**What the exercise asks**
In the listing below, count the lines containing the string "kepada" and state only the number.

**Provided records**

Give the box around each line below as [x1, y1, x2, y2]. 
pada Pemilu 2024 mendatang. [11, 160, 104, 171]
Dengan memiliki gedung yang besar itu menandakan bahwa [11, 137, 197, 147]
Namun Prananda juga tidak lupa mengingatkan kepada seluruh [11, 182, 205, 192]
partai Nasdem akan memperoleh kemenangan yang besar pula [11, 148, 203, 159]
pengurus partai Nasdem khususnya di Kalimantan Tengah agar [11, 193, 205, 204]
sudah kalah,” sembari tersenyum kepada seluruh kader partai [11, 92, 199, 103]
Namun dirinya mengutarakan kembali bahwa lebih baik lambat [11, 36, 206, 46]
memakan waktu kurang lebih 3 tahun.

**Exercise solution**
2